# [ACTIVITY]
Starting at the first line of the listing below, retype each line up to and including the one that contains "because heat reduces their ability to hold an". Leave pictures out.

# [DATA RECORDS]
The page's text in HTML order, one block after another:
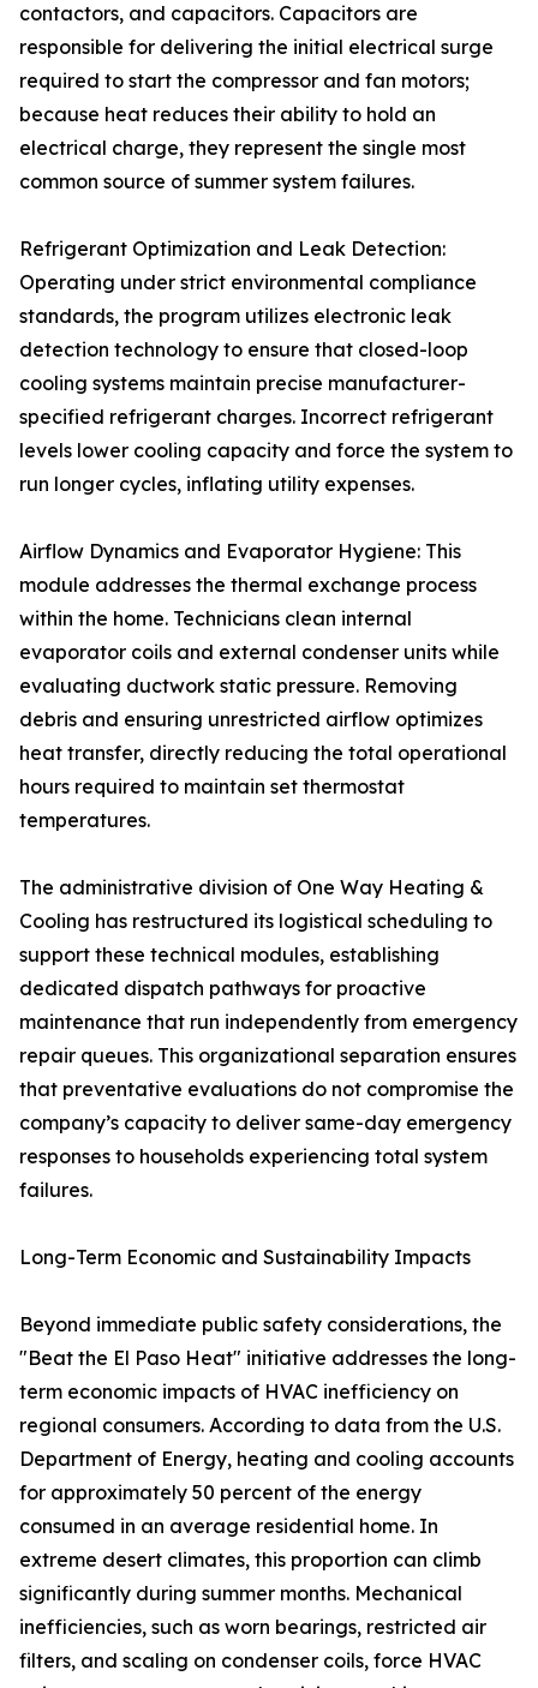
contactors, and capacitors. Capacitors are
responsible for delivering the initial electrical surge
required to start the compressor and fan motors;
because heat reduces their ability to hold an
electrical charge, they represent the single most
common source of summer system failures.
Refrigerant Optimization and Leak Detection:
Operating under strict environmental compliance
standards, the program utilizes electronic leak
detection technology to ensure that closed-loop
cooling systems maintain precise manufacturer-
specified refrigerant charges. Incorrect refrigerant
levels lower cooling capacity and force the system to
run longer cycles, inflating utility expenses.
Airflow Dynamics and Evaporator Hygiene: This
module addresses the thermal exchange process
within the home. Technicians clean internal
evaporator coils and external condenser units while
evaluating ductwork static pressure. Removing
debris and ensuring unrestricted airflow optimizes
heat transfer, directly reducing the total operational
hours required to maintain set thermostat
temperatures.
The administrative division of One Way Heating &
Cooling has restructured its logistical scheduling to
support these technical modules, establishing
dedicated dispatch pathways for proactive
maintenance that run independently from emergency
repair queues. This organizational separation ensures
that preventative evaluations do not compromise the
company’s capacity to deliver same-day emergency
responses to households experiencing total system
failures.
Long-Term Economic and Sustainability Impacts
Beyond immediate public safety considerations, the
"Beat the El Paso Heat" initiative addresses the long-
term economic impacts of HVAC inefficiency on
regional consumers. According to data from the U.S.
Department of Energy, heating and cooling accounts
for approximately 50 percent of the energy
consumed in an average residential home. In
extreme desert climates, this proportion can climb
significantly during summer months. Mechanical
inefficiencies, such as worn bearings, restricted air
filters, and scaling on condenser coils, force HVAC
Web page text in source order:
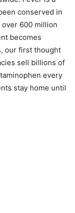
conserved in
600 million
becomes
our first thought
sell billions of
every
stay home until
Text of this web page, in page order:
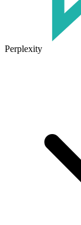
Perplexity
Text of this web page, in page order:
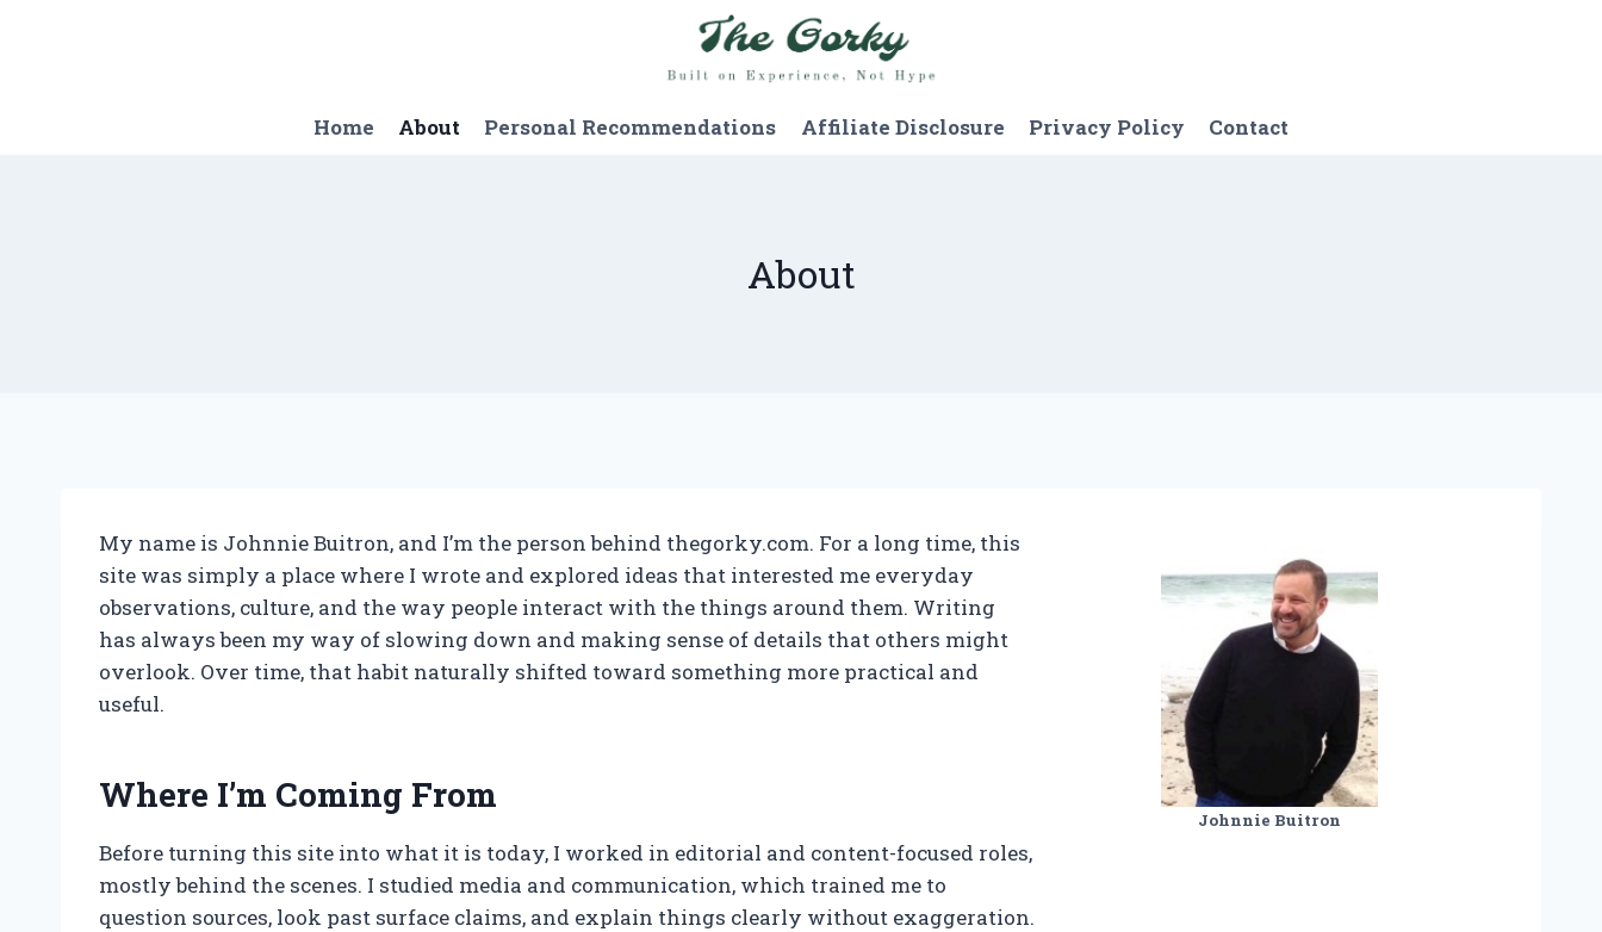
Home
About Personal Recommendations Affiliate Disclosure Privacy Policy Contact
About
My name is Johnnie Buitron, and I’m the person behind thegorky.com. For a long time, this
site was simply a place where I wrote and explored ideas that interested me everyday
observations, culture, and the way people interact with the things around them. Writing
has always been my way of slowing down and making sense of details that others might
overlook. Over time, that habit naturally shifted toward something more practical and
useful.
Where I’m Coming From
Before turning this site into what it is today, I worked in editorial and content-focused roles,
mostly behind the scenes. I studied media and communication, which trained me to
question sources, look past surface claims, and explain things clearly without exaggeration.
Johnnie Buitron
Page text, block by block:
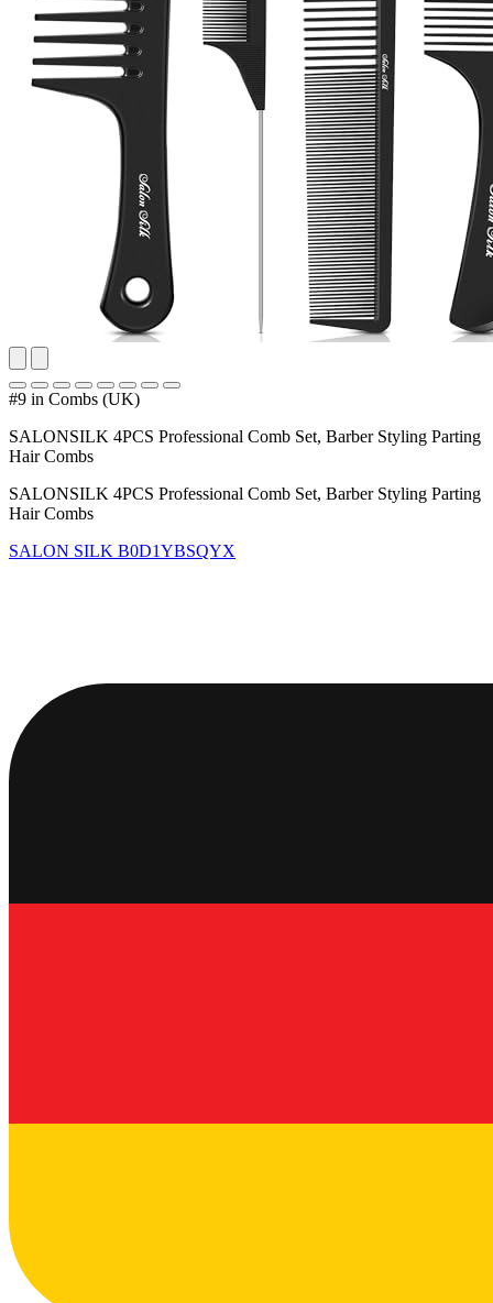
#9 in Combs (UK)
SALONSILK 4PCS Professional Comb Set, Barber Styling Parting
Hair Combs
SALONSILK 4PCS Professional Comb Set, Barber Styling Parting
Hair Combs
SALON SILK B0D1YBSQYX
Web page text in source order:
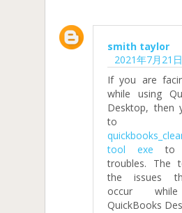
smith taylor
2021年7月21
If you are
while using
Desktop, then
to
tool exe to
troubles. The
the issues
occur
QuickBooks
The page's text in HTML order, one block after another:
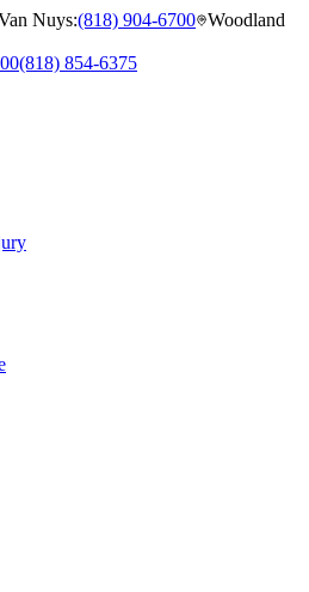
Nuys:(818) 904-6700 Woodland
(818) 854-6375
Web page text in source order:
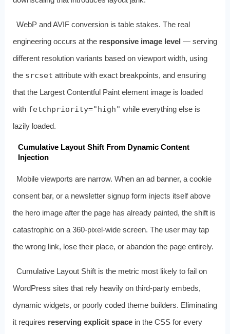
WebP and AVIF conversion is table stakes. The real
engineering occurs at the responsive image level — serving
different resolution variants based on viewport width, using
the srcset attribute with exact breakpoints, and ensuring
that the Largest Contentful Paint element image is loaded
with fetchpriority="high" while everything else is
lazily loaded.
Cumulative Layout Shift From Dynamic Content
Injection
Mobile viewports are narrow. When an ad banner, a cookie
consent bar, or a newsletter signup form injects itself above
the hero image after the page has already painted, the shift is
catastrophic on a 360-pixel-wide screen. The user may tap
the wrong link, lose their place, or abandon the page entirely.
Cumulative Layout Shift is the metric most likely to fail on
WordPress sites that rely heavily on third-party embeds,
dynamic widgets, or poorly coded theme builders. Eliminating
it requires reserving explicit spacein the CSS for every
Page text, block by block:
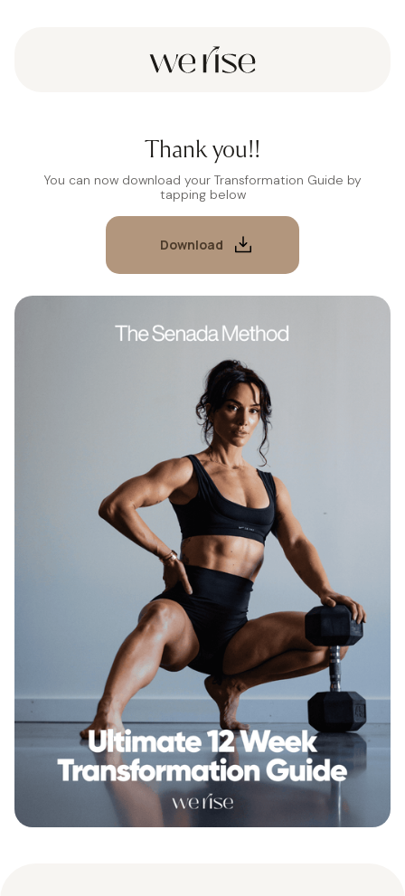
Thank you!!
You can now download your Transformation Guide by
tapping below
Download
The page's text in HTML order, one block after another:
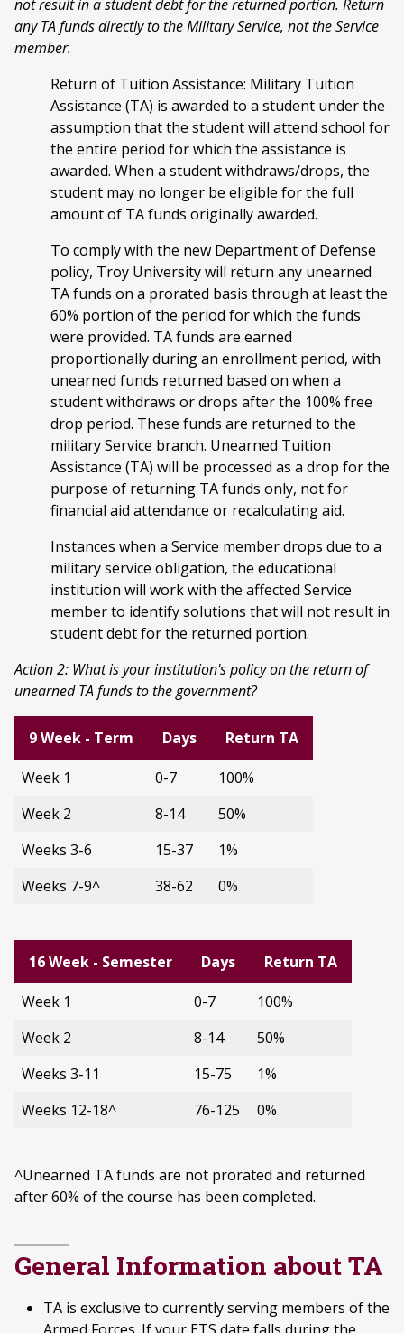
not result in a student debt for the returned portion. Return
any TA funds directly to the Military Service, not the Service
member.
Return of Tuition Assistance: Military Tuition
Assistance (TA) is awarded to a student under the
assumption that the student will attend school for
the entire period for which the assistance is
awarded. When a student withdraws/drops, the
student may no longer be eligible for the full
amount of TA funds originally awarded.
To comply with the new Department of Defense
policy, Troy University will return any unearned
TA funds on a prorated basis through at least the
60% portion of the period for which the funds
were provided. TA funds are earned
proportionally during an enrollment period, with
unearned funds returned based on when a
student withdraws or drops after the 100% free
drop period. These funds are returned to the
military Service branch. Unearned Tuition
Assistance (TA) will be processed as a drop for the
purpose of returning TA funds only, not for
financial aid attendance or recalculating aid.
Instances when a Service member drops due to a
military service obligation, the educational
institution will work with the affected Service
member to identify solutions that will not result in
student debt for the returned portion.
Action 2: What is your institution's policy on the return of
unearned TA funds to the government?
9 Week - Term Days
Return TA
Week 1
0-7
100%
Week 2
8-14
50%
Weeks 3-6
15-37
1%
Weeks 7-9^
38-62 0%
16 Week - Semester Days
Return TA
Week 1
0-7
100%
Week 2
8-14
50%
Weeks 3-11
15-75
1%
Weeks 12-18^
76-125 0%
^Unearned TA funds are not prorated and returned
after 60% of the course has been completed.
General Information about TA
TA is exclusive to currently serving members of the
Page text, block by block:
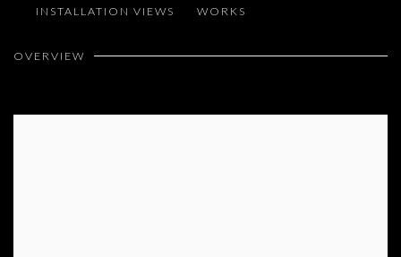
INSTALLATION VIEWS WORKS
OVERVIEW
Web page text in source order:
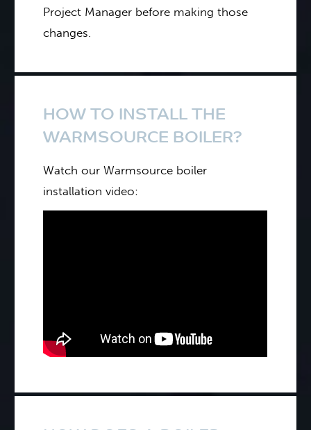
Project Manager before making those
changes.
HOW TO INSTALL THE
WARMSOURCE BOILER?
Watch our Warmsource boiler
installation video:
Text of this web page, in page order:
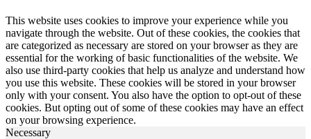
This website uses cookies to improve your experience while you
navigate through the website. Out of these cookies, the cookies that
are categorized as necessary are stored on your browser as they are
essential for the working of basic functionalities of the website. We
also use third-party cookies that help us analyze and understand how
you use this website. These cookies will be stored in your browser
only with your consent. You also have the option to opt-out of these
cookies. But opting out of some of these cookies may have an effect
on your browsing experience.
Necessary
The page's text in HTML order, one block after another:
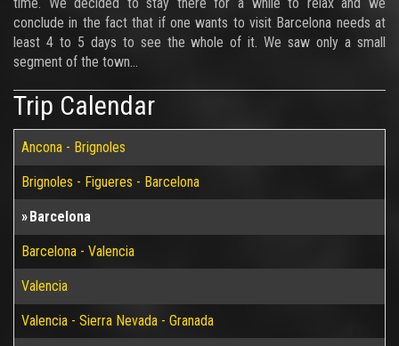
conclude in the fact that if one wants to visit Barcelona needs at
least 4 to 5 days to see the whole of it. We saw only a small
segment of the town...
Trip Calendar
Ancona - Brignoles
Brignoles - Figueres - Barcelona
Barcelona
Barcelona - Valencia
Valencia
Valencia - Sierra Nevada - Granada
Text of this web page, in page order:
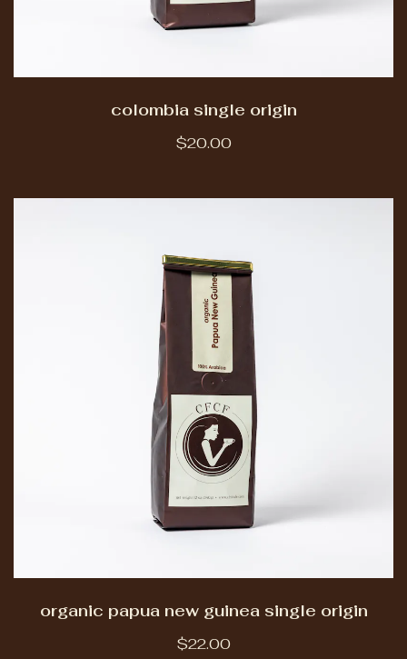
colombia single origin
$20.00
organic papua new guinea single origin
$22.00
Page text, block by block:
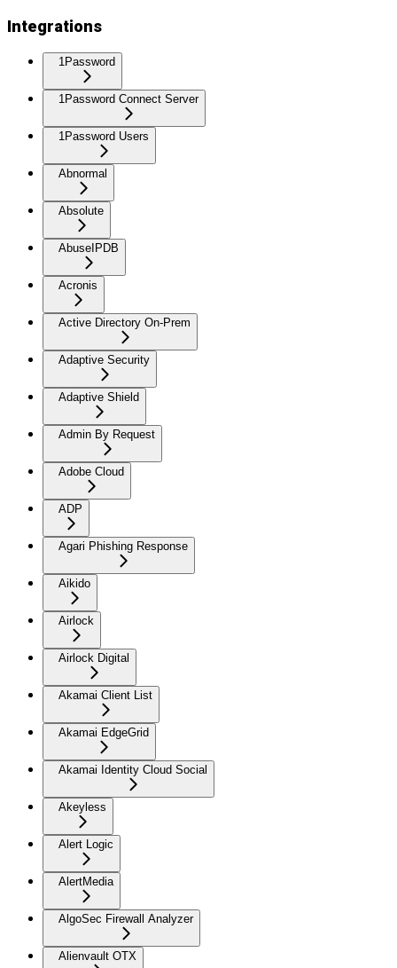
Integrations
1Password
1Password Connect Server
1Password Users
Abnormal
Absolute
AbuseIPDB
Acronis
Active Directory On-Prem
Adaptive Security
Adaptive Shield
Admin By Request
Adobe Cloud
ADP
Agari Phishing Response
Aikido
Airlock
Airlock Digital
Akamai Client List
Akamai EdgeGrid
Akamai Identity Cloud Social
Akeyless
Alert Logic
AlertMedia
AlgoSec Firewall Analyzer
Alienvault OTX
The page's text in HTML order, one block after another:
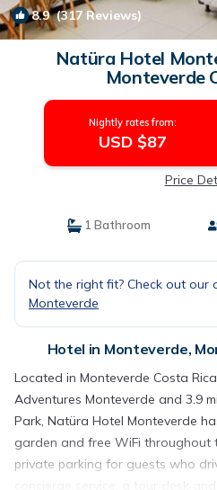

# [TASK RESULT]
The page's text in HTML order, one block after another:
contactors, and capacitors. Capacitors are
responsible for delivering the initial electrical surge
required to start the compressor and fan motors;
because heat reduces their ability to hold an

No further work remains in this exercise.